For those cases, I'd go with divide and conquer - the first goal I always aim for is testability, once you have that all the rest is so much easier. In fact, that is often one of the main drivers I have for refactoring away from the big ball of mud – that sort of code is often very nearly un-testable, hopefully there are example UI inputs and outputs, but sometimes even that is missing.

So when faced with code where everything is lumped into the UI I usually start by factoring discrete units of functionality into classes and methods, then pushing those parts of code down into a domain or service layer. Doing it bit by bit greatly reduces the chance of breaking something and makes it easier to pin-point where the breaking code was when things do go wrong.

Run whatever test cases you have available at the end of every change and make sure you are still meeting some sort of baseline.

If you write good unit tests as you go you can start reducing the scale of the problem and I've found that it soon becomes practical to take the strangler approach - with decent unit tests or at least the right framework to allow the writing of decent unit tests it becomes much more practical to gradually replace parts of functionality.

David Hall
+1  A: 

If by refactoring, you mean improving the code without modifying the functionality, I'd start by creating an automated regression testing base line.

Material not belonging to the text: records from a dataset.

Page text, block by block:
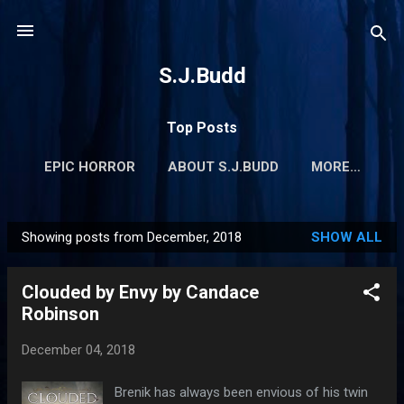
S.J.Budd
Top Posts
EPIC HORROR ABOUT S.J.BUDD MORE…
o
Showing posts from December, 2018 SHOW ALL
Clouded by Envy by Candace
Robinson
December 04, 2018
Brenik has always been envious of his twin
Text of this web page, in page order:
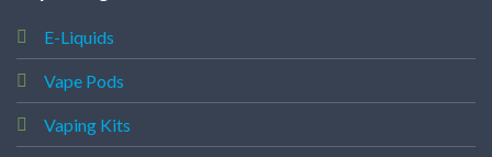
E-Liquids
Vape Pods
Vaping Kits

There are plenty of tools out there to help with this. I use TestComlete though there are good cheap alternatives.

Having established a regression test baseline, personally I would then go with divide and conquer, as it in my experience it is the most likely to succeed. Once you have a testing baseline, it matters less which approach you choose.

Shane MacLaughlin
A: 

Starting with a clean new architecture and moving the old peices of code into this new architecture piece by piece and refactoring it to suit the new arch would be a good option. I think a bottom up approach when moving the functions would be good.

Manoj
+3  A: 

Never attempt "Big Bang". It almost always blows in your face, since it's a high-risk, desperate measure when everything else has failed.

Divide and conquer: This works well ... if your world has only two sides. In real software, you have to conquer so many fronts at the same time, you can rarely afford to live in a black-white fantasy.

I guess I've been using something like "Strangling" for most of my career: Gradually morphing bad old code into shiny new code. Here is my recipe:

Start somewhere, it doesn't really matter where. Write a few unit tests to see how to the code really behaves. Find out how often it does what you think it does and how often it doesn't. Use your IDE to refactor the code so you can test it.

After the first day, make a guess whether you've started at the right place to take this monster apart. If so, go on. If not, find a new place and start over.

Advantages of this strategy: It works in small steps, so the risk can be kept in check and if something breaks, if has to be in the code you've been working on last week.

Disadvantage: It takes a whole lot of time and you will feel frustrated because often, progress will just seem so slow until the "knot" pops and suddenly, everything starts fall into place as if by magic.

Aaron Digulla
+1  A: 

For me it depends on the situation.

If it is a very small project I'd be tempted to just rewrite it from scratch...however you don't often have that luxury.

Failing that, I'd go for chipping away at it piece by piece. I'd write unit tests to verify the existing functionality and slowly use TDD to transform the code into an elegant and well designed system. Depending on how long this process is going to take it will probably start to look like the StranglerApplication you mentioned above.

BigBang is very risky as you have no easy way of verifying that the updated system does the same thing as the old one.

Divide and Conquer is less risky than BigBang...but if its a large enough system it can wind up being just as problematic as BigBang.